The second group of studies focus on environmental governance at the micro-level. Han, Li, Xiang, Luo, and Chen examined the role of the institutional environment in green investment. They found that legal and cultural institutions play a role in promoting enterprise’ green investment, while institutions in the political, economic, and financial dimensions do not. Chen, Li, and Huang checked the influencing factors of corporate environmental information disclosure. The authors show that the relationship between influencing factors and environmental information disclosure will be mediated by corporate environmental management. Guo and Huang compared social welfare when choosing carbon tax or subsidy instrument. They found that the preferred instrument should be a carbon tax, not a subsidy, once the marginal environmental damage of the high carbon product increases.

The third group of studies focuses on macroeconomic outcomes of environmental policy. Guo, You, and Lee investigate the distributional effects of income inequality and country risk on CO2 emissions across developmental stages. They show that the marginal impact of inequality on emissions drops constantly with decreasing country risk at 10th to 50th quantiles at the global level. Zhao and Yang examine the applicability of a dynamic mode decomposition forecast algorithm. They found that this method validates the accuracy and application value. Song, Jing, Yan, and Sun examine the impact of government information transparency on sulfur dioxide emissions. They show that a city’s government information transparency is negatively associated with its sulfur dioxide emission.

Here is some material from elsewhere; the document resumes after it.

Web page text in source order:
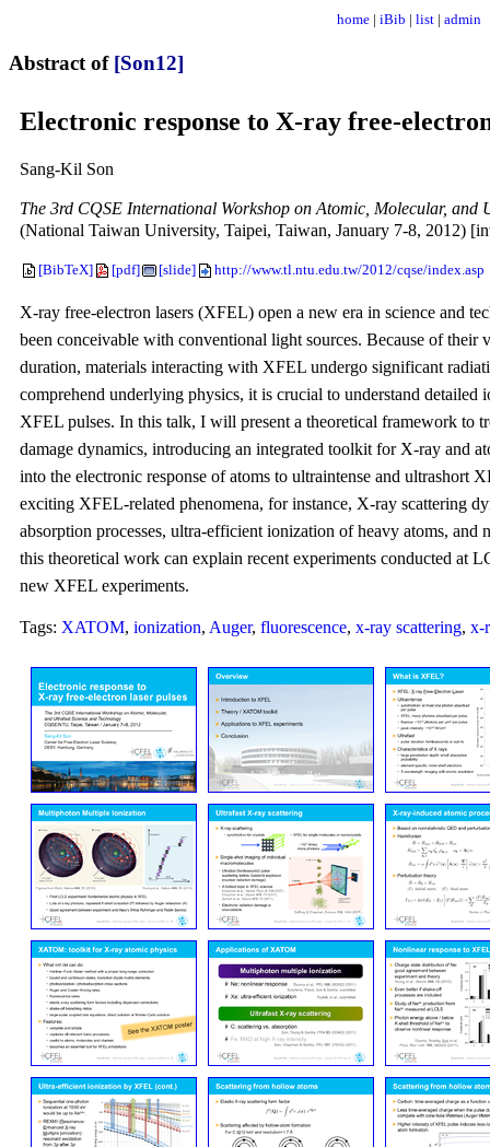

The fourth group of papers takes issue with water quality management. Chen, Wang, Sun, Chen, Zhang, and Ye employ trophic level index (TLI), water quality index (WQI), modified Nemerow pollution index (NPI), and the random forest (RF) model to evaluate water quality. They found that dam construction, land use types, unstable hydrodynamic conditions, and trumpet-shaped estuary mainly aggravated the water quality degradation of Taihu Lake. Khullar and Singh assess water quality by using deep learning bi-, long-, and short-term memory (Bi-LSTM) network model. They show that the proposed deep learning Bi-LSTM model has better forecasting accuracy.